■ TASK REQUIREMENTS:
Copy out each line of the data holding "suporte".

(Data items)

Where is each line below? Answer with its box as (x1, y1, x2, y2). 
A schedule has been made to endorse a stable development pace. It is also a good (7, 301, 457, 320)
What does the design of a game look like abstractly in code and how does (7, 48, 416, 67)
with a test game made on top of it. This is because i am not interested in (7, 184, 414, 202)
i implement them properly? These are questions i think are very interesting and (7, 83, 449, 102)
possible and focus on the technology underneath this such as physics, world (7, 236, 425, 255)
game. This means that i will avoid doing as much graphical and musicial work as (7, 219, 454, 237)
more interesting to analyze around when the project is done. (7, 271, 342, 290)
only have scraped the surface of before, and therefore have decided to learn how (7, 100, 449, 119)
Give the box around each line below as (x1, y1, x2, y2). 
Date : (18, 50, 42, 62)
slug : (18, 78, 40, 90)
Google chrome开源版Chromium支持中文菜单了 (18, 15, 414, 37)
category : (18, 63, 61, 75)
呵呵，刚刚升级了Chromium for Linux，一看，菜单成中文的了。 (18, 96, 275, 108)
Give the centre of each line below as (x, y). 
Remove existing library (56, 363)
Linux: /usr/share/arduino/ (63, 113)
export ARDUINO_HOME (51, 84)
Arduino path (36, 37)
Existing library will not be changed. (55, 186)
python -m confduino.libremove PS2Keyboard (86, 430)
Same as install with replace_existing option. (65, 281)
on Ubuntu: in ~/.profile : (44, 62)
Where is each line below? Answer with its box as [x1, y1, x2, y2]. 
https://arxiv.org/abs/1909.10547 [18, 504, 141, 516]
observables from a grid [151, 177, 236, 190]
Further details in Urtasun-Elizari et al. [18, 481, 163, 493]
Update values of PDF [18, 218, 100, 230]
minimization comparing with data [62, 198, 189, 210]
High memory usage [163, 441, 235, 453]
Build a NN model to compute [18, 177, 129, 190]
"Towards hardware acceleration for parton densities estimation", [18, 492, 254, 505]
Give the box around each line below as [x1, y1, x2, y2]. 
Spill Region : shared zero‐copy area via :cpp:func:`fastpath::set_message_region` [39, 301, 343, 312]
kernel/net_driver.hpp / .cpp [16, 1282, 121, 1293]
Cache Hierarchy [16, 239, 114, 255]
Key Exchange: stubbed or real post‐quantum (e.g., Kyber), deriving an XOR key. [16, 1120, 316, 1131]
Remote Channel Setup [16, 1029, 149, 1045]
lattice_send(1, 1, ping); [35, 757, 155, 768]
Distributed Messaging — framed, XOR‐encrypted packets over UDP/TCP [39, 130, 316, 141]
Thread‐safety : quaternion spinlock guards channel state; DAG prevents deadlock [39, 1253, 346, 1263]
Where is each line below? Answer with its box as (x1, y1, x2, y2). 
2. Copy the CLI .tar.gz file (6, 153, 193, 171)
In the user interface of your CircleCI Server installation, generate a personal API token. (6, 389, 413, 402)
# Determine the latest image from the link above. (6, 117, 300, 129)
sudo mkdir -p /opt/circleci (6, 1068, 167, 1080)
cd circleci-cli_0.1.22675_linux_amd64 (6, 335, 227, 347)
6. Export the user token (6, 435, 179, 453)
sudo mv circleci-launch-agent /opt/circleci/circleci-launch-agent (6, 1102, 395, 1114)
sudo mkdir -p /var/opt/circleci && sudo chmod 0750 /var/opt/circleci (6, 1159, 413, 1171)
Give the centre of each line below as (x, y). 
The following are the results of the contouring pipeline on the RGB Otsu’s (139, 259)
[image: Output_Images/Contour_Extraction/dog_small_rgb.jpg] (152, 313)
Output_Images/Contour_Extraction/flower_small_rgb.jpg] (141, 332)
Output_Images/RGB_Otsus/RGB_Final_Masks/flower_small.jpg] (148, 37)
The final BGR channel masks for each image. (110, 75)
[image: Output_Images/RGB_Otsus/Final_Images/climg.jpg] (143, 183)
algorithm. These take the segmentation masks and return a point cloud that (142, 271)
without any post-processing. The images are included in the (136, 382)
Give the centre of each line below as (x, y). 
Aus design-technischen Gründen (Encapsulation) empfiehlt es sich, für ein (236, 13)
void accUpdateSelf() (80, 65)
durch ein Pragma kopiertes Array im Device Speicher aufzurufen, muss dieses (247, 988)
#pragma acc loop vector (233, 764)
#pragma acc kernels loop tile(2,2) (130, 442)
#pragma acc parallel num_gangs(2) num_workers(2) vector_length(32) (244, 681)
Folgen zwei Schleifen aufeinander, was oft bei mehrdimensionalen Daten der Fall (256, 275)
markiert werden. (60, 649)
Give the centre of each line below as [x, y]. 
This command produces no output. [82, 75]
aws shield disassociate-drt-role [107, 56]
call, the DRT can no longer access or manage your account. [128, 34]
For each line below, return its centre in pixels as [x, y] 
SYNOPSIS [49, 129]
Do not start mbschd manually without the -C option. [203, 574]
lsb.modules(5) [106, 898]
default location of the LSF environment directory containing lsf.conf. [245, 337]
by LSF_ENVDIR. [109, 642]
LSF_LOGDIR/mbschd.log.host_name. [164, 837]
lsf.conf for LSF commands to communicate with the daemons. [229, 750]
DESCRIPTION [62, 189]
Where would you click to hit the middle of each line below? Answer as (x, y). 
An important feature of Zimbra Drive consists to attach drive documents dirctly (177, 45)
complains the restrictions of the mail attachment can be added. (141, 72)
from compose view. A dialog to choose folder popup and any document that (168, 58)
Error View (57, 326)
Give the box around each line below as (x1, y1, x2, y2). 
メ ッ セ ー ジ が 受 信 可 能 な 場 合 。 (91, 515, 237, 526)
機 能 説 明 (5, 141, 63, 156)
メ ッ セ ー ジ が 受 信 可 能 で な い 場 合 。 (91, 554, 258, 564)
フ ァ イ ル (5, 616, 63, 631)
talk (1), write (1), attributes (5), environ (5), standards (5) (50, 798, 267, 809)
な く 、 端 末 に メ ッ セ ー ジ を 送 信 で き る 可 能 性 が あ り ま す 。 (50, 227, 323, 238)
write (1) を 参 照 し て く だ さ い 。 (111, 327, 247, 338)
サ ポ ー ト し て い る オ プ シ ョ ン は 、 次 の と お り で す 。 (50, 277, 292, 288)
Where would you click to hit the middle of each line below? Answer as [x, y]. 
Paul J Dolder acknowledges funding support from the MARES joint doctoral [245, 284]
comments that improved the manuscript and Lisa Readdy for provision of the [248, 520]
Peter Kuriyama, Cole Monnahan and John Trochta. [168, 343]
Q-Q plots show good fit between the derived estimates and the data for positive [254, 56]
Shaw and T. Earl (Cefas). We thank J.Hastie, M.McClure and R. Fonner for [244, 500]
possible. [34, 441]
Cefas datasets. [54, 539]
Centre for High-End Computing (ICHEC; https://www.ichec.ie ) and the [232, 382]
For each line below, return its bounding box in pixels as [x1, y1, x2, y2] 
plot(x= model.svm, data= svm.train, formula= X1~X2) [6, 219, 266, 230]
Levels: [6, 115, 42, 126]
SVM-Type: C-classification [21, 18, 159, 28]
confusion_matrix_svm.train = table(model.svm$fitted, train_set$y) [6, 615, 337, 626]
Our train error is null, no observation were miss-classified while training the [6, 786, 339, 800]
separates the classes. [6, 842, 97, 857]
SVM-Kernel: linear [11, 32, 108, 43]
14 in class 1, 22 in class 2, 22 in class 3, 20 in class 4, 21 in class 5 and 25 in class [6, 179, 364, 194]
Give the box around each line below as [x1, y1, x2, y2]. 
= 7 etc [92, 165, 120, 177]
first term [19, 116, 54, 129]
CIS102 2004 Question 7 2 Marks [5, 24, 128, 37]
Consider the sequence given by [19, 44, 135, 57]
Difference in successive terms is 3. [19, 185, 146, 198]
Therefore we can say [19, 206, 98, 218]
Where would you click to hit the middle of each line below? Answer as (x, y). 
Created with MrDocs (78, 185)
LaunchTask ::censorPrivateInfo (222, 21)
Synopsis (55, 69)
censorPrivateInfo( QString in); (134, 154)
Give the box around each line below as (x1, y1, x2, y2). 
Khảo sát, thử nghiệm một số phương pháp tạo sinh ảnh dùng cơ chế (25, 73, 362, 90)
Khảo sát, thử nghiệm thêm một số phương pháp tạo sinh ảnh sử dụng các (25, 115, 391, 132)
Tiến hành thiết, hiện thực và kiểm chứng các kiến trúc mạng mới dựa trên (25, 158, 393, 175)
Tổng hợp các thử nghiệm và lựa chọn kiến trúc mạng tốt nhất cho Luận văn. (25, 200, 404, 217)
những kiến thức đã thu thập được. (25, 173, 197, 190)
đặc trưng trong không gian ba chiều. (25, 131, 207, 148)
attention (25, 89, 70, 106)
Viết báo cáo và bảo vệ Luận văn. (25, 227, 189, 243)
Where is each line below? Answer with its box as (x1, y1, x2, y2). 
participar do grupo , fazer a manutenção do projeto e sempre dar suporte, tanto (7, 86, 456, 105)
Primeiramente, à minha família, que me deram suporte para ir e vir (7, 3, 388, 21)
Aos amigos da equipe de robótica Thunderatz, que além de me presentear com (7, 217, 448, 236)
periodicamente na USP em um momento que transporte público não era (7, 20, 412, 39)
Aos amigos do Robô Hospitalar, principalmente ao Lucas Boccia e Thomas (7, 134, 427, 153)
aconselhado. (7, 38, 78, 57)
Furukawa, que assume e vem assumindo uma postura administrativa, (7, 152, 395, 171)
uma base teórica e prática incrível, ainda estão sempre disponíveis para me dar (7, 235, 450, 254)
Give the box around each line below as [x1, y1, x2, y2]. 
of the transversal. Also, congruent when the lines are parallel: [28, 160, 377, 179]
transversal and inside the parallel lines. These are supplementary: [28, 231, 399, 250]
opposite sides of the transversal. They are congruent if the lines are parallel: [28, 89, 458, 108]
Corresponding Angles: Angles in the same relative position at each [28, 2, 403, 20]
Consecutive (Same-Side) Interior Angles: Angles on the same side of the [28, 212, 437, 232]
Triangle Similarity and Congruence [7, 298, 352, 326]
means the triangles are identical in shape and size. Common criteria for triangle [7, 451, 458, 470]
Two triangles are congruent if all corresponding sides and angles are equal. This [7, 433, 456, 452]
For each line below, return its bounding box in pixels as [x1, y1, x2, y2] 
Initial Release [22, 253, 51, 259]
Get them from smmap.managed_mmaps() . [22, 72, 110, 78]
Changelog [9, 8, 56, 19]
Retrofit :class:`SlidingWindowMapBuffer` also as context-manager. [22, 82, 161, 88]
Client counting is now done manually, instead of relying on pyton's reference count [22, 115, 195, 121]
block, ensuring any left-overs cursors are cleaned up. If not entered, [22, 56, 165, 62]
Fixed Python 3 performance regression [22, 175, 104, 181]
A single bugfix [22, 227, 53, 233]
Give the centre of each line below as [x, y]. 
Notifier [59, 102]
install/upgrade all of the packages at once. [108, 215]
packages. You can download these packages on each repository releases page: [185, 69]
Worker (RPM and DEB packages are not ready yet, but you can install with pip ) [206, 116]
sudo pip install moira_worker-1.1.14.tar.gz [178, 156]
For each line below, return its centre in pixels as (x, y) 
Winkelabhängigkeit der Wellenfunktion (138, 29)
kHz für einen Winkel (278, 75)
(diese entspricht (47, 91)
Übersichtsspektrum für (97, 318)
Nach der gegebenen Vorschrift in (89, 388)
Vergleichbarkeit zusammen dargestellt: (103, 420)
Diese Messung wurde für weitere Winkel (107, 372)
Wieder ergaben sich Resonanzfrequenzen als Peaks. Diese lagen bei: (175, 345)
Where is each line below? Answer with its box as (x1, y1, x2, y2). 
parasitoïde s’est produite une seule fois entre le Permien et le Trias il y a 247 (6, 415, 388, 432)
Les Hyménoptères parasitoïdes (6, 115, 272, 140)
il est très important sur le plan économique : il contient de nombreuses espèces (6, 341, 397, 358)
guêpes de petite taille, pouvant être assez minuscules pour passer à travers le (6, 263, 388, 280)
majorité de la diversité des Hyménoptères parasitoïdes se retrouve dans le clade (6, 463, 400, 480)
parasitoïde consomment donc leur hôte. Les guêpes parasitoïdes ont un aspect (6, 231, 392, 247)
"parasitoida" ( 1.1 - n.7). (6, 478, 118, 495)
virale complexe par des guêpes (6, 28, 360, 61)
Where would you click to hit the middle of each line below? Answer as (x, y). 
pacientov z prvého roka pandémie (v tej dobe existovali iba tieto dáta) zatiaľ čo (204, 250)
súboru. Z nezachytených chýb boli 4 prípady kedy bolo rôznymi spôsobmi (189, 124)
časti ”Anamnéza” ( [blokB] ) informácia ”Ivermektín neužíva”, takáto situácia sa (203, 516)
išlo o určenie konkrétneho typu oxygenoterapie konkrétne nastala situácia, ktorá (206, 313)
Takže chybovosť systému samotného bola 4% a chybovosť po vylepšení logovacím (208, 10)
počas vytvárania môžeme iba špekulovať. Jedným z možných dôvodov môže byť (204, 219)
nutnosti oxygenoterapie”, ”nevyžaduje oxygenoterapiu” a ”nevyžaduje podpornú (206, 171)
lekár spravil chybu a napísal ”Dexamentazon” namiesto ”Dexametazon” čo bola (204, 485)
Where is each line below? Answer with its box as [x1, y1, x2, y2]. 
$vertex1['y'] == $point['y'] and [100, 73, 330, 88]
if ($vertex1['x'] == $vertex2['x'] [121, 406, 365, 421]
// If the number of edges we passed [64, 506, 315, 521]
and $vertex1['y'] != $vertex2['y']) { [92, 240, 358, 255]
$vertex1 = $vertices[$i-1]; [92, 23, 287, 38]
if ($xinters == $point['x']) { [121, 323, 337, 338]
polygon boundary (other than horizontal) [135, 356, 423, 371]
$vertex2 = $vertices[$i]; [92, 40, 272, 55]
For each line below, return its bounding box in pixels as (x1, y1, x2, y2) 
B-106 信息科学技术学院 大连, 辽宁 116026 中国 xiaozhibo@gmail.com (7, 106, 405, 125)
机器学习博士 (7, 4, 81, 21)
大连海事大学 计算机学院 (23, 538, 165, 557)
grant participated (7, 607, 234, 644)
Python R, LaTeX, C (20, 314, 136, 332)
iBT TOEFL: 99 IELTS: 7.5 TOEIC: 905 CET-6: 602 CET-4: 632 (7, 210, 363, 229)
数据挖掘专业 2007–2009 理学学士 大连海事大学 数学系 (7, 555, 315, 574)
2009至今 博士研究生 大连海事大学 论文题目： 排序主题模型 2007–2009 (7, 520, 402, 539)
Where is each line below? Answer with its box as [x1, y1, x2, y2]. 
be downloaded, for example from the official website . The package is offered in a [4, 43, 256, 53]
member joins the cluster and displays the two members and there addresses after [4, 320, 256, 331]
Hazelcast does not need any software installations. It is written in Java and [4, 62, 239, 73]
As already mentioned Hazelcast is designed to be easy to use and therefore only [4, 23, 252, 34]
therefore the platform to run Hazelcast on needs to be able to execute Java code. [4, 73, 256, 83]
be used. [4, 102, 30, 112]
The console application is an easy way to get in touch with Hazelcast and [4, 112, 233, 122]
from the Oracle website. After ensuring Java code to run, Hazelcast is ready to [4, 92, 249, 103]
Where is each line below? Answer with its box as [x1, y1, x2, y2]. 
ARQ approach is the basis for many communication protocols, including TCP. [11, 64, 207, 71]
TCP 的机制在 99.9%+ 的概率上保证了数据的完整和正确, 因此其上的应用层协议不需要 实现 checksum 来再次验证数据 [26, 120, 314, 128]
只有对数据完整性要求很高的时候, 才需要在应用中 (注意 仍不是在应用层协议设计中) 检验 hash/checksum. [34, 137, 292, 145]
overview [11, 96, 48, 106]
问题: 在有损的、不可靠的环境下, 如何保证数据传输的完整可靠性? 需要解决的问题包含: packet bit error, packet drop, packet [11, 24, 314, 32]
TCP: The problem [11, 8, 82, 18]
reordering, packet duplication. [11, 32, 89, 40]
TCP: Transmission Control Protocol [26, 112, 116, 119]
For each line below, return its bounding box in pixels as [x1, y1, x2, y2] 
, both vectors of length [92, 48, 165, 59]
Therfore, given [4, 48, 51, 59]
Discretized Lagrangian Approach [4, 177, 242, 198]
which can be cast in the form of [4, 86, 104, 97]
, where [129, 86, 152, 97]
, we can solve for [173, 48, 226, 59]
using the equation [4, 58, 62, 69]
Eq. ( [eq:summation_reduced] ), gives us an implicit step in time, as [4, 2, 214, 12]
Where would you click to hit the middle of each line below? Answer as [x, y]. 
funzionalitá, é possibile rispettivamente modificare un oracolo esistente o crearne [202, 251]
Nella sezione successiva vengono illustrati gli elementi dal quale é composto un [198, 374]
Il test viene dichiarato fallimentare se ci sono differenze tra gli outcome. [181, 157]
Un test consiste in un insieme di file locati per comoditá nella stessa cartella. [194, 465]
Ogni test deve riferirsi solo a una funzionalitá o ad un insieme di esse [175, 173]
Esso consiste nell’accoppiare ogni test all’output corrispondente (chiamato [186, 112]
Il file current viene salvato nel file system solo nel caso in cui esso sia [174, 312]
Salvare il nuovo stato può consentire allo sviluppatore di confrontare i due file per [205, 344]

■ RESPONSE TO THE EXERCISE:
participar do grupo , fazer a manutenção do projeto e sempre dar suporte, tanto (7, 86, 456, 105)
Primeiramente, à minha família, que me deram suporte para ir e vir (7, 3, 388, 21)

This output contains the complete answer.